How-To: Once a week, for 5 minutes, do the following:
- Pause: Find a quiet moment (while washing dishes, commuting, before bed, etc.).
- Check-In: Ask yourself, honestly: "How am I really feeling right now? Am I feeling drained, stressed, disconnected, or overwhelmed?"
- Micro-Refuel: Based on your check-in, choose one tiny action to replenish yourself. This could be:
- Taking 3 deep breaths and saying a short prayer or affirmation.
- Listening to one uplifting song.
- Reading a single comforting verse from Psalms or another text.
- Stepping outside for 60 seconds of fresh air.
- Sipping a cup of tea or water mindfully.
- Sending a quick text to a friend just to say "thinking of you."
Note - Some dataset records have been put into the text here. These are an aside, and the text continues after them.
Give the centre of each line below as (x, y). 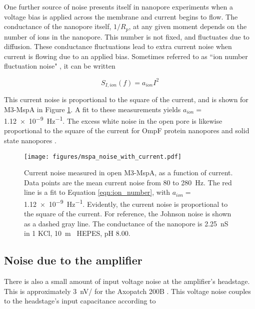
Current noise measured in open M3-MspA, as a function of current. (128, 173)
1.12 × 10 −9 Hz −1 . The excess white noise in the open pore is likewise (113, 120)
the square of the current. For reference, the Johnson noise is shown (128, 214)
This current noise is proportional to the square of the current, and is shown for (126, 99)
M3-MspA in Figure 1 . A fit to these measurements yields (92, 109)
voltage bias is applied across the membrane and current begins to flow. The (121, 16)
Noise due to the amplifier (73, 260)
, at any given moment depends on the (188, 26)
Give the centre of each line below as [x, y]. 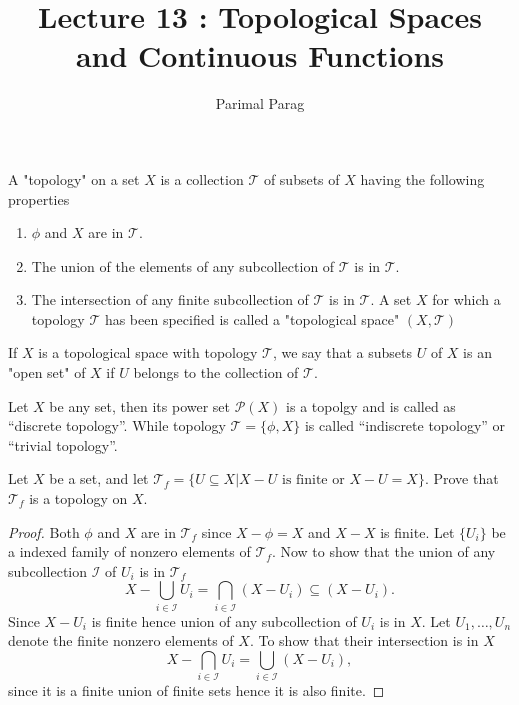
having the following [422, 178]
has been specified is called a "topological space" [252, 318]
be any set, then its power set [140, 405]
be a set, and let [99, 478]
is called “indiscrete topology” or [405, 425]
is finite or [313, 480]
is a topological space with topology [148, 352]
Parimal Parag [260, 103]
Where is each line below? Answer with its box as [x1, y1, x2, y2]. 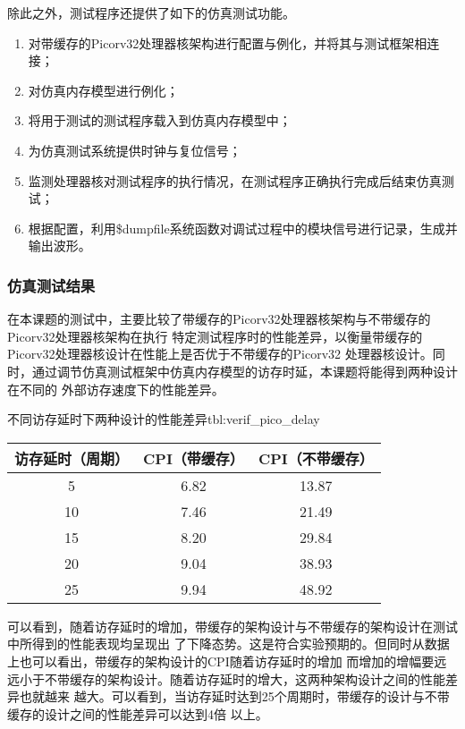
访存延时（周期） [14, 447, 130, 469]
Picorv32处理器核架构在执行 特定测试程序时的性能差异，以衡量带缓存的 [7, 326, 423, 345]
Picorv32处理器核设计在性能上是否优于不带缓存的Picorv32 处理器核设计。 [7, 344, 433, 363]
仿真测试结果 [7, 274, 96, 296]
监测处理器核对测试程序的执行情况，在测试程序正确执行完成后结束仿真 [28, 171, 442, 190]
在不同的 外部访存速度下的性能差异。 [7, 379, 224, 398]
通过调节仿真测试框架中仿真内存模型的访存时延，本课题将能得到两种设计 [31, 361, 458, 380]
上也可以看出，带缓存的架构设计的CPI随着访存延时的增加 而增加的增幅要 [7, 651, 435, 670]
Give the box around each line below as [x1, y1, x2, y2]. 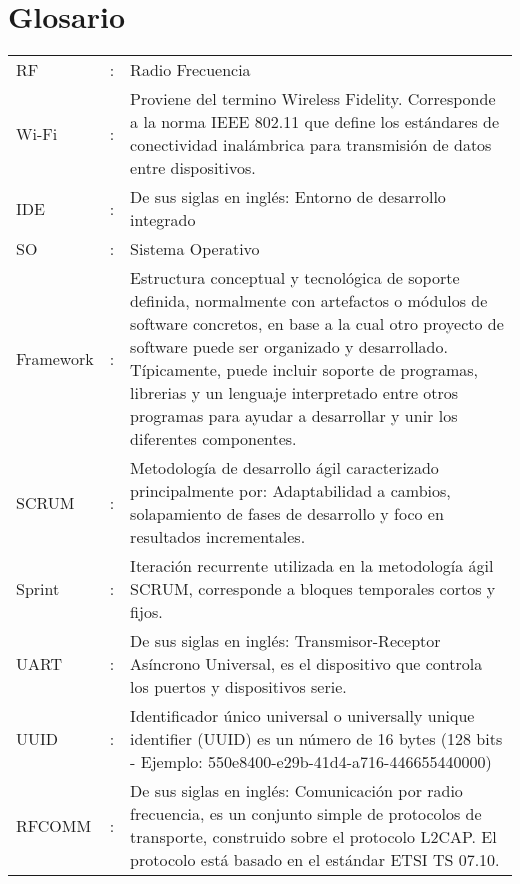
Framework [16, 346, 94, 370]
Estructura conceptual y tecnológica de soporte [130, 266, 460, 290]
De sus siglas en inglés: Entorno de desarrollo [130, 185, 446, 209]
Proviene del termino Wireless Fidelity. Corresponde [130, 87, 496, 111]
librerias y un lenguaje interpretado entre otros [130, 381, 459, 405]
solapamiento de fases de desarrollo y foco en [130, 502, 444, 526]
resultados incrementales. [130, 525, 306, 549]
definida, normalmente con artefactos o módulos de [130, 289, 488, 313]
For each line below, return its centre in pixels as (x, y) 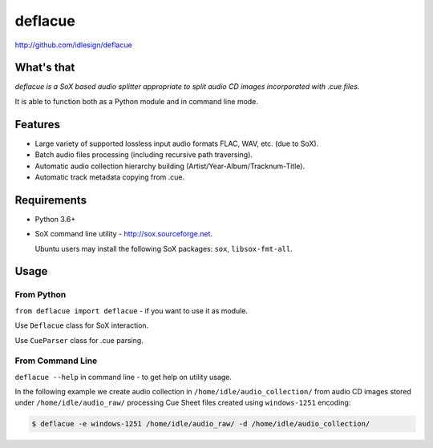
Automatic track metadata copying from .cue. (110, 177)
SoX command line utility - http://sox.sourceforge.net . (123, 234)
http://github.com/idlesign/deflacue (73, 45)
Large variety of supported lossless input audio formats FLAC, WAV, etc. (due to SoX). (177, 143)
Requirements (51, 200)
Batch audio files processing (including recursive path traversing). (144, 155)
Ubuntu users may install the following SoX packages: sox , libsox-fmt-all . (164, 248)
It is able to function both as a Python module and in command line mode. (136, 101)
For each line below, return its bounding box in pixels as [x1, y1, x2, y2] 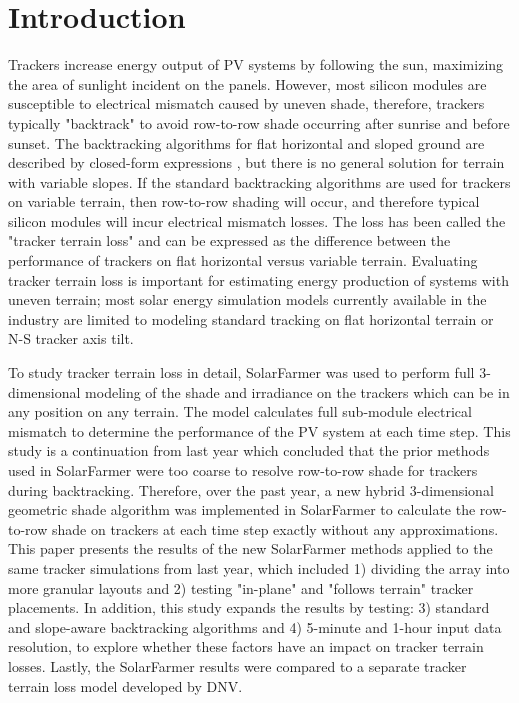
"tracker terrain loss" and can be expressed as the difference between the [8, 230, 451, 251]
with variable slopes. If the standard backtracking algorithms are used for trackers [8, 171, 511, 192]
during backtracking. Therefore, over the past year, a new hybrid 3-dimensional [8, 479, 494, 500]
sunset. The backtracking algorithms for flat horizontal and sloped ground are [8, 132, 485, 153]
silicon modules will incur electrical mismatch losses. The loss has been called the [8, 210, 506, 231]
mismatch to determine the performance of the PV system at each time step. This [8, 420, 511, 441]
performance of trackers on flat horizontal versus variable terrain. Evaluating [8, 250, 478, 271]
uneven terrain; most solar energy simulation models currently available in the [8, 289, 487, 310]
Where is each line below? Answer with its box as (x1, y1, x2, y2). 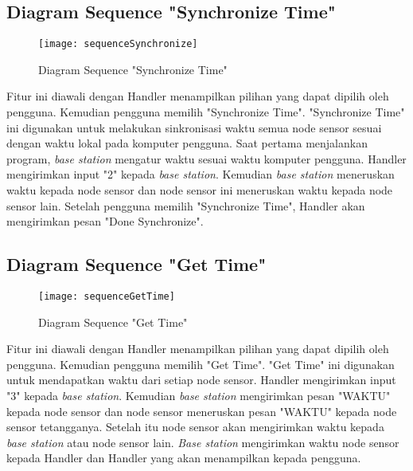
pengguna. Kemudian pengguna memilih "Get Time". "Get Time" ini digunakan (6, 355, 395, 372)
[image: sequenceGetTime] (38, 291, 175, 302)
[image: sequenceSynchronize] (38, 38, 198, 50)
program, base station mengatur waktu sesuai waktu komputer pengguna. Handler (6, 150, 407, 167)
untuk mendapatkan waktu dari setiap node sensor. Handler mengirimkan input (6, 371, 396, 388)
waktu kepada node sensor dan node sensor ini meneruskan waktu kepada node (6, 182, 393, 198)
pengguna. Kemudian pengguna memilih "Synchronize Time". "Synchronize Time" (6, 104, 405, 120)
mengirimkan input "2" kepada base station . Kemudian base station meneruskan (6, 166, 395, 183)
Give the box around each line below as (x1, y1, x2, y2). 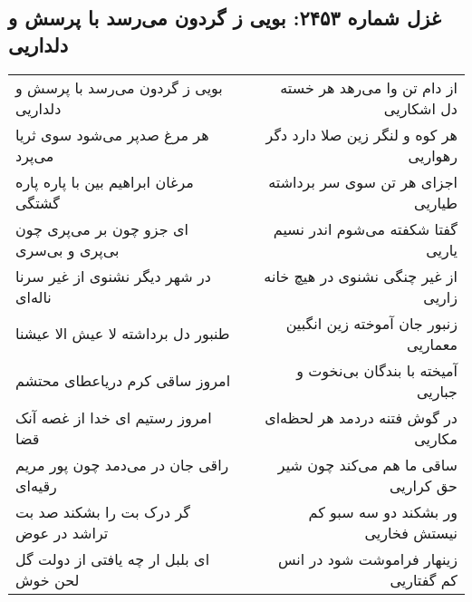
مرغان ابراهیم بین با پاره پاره (15, 170, 194, 192)
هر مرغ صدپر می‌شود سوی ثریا (15, 123, 209, 145)
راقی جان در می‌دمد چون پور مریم (15, 453, 229, 475)
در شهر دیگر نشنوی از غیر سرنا (15, 265, 211, 286)
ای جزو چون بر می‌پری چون (15, 218, 188, 239)
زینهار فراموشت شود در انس (277, 548, 458, 569)
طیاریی (414, 191, 458, 213)
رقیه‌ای (15, 474, 57, 496)
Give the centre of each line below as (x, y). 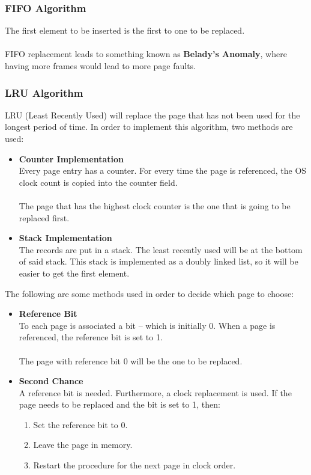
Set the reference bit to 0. (80, 424)
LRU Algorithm (44, 92)
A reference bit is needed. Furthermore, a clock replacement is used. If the (155, 392)
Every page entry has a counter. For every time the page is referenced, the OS (163, 170)
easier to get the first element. (74, 273)
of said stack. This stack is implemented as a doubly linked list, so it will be (159, 261)
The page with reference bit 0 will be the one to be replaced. (131, 360)
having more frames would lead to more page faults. (100, 66)
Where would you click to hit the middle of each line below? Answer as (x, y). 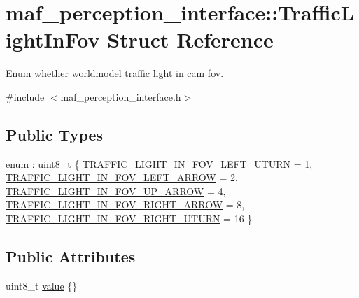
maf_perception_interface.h (121, 96)
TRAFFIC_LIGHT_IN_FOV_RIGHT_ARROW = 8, (125, 205)
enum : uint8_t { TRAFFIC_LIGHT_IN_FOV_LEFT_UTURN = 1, (159, 163)
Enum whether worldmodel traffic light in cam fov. (115, 73)
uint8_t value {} (42, 285)
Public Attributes (71, 256)
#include (25, 96)
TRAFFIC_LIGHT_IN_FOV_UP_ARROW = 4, (116, 191)
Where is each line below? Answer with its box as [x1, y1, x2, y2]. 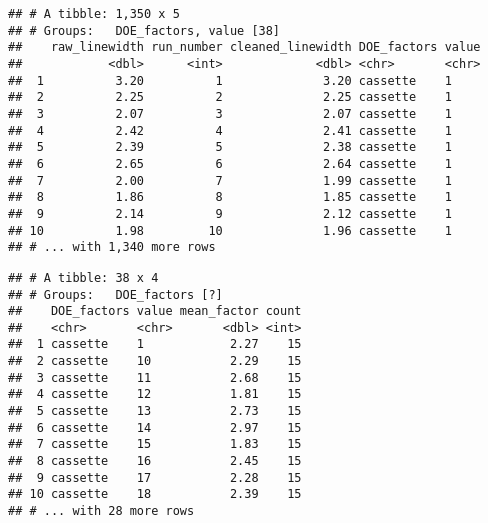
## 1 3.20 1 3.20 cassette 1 [8, 73, 452, 88]
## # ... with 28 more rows [8, 504, 195, 519]
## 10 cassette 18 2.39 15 [8, 487, 302, 502]
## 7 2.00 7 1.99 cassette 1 [8, 173, 452, 188]
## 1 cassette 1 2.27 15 [8, 337, 302, 352]
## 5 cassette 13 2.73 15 [8, 404, 302, 419]
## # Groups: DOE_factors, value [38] [8, 23, 281, 38]
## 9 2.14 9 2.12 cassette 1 [8, 206, 452, 221]
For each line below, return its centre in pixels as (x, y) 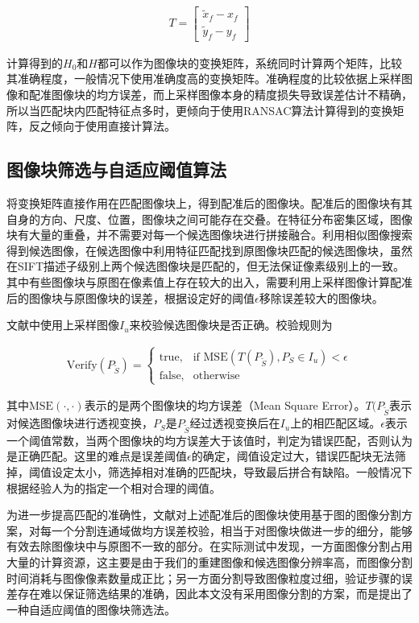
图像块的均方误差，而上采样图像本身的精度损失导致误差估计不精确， (232, 94)
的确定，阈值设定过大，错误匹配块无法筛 (299, 456)
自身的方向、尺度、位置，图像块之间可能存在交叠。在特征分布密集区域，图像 (209, 219)
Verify (82, 365)
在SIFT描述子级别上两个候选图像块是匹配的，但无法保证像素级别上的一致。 (206, 266)
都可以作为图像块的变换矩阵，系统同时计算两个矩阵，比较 (249, 62)
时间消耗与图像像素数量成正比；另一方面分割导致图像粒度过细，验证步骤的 (204, 578)
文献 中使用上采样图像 (63, 325)
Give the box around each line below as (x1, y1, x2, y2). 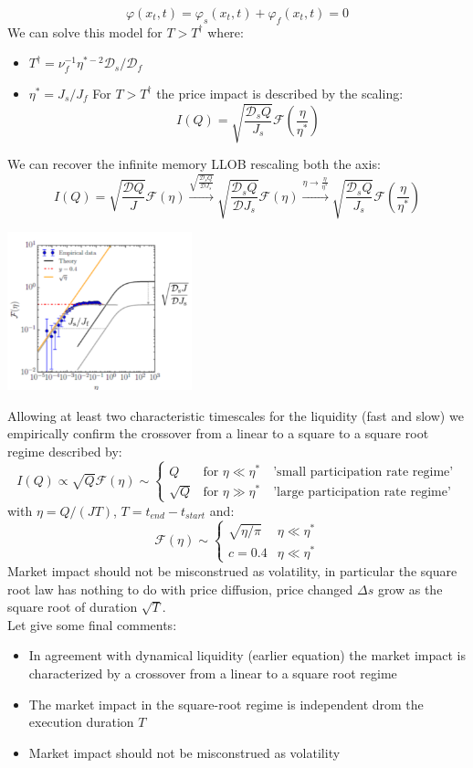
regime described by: (7, 441, 122, 460)
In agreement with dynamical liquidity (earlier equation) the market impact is (28, 646, 466, 665)
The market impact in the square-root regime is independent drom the (28, 694, 424, 713)
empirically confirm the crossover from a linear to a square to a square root (7, 424, 429, 443)
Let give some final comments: (7, 615, 177, 634)
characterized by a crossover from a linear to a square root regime (28, 663, 397, 682)
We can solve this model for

Why this works: This habit is designed to be almost laughably simple, making it achievable for even the busiest parent. It's inspired by the woman who fed Saul and the need for David to seek strength. Instead of waiting until we are as desperate as Saul, or as overwhelmed as David after Ziklag, we proactively build small moments of "nourishment" into our week. This isn't about grand gestures; it's about consistent, tiny acts of self-care that prevent burnout and allow us to respond to challenges with more presence and less panic. It’s a micro-win that builds resilience.
Takeaway
This week, we’ve seen the stark contrast between despair leading to forbidden paths and faith leading to strength, even in the face of immense loss. Saul’s story is a cautionary tale about what happens when we feel abandoned by the Divine, while David’s story reminds us that even in our darkest moments, seeking strength in God is our most powerful resource. As parents, we will inevitably face our own "Saul moments"—times of fear, uncertainty, and feeling unheard. Instead of reaching for quick, unhelpful fixes, let us commit to David’s path: to actively seek strength in our faith, in our community, and in ourselves. Let’s bless the chaos, aim for those micro-wins of connection and self-care, and trust that by doing so, we build resilience, not just for ourselves, but for our entire family. Remember, a "good enough" try is always a step forward.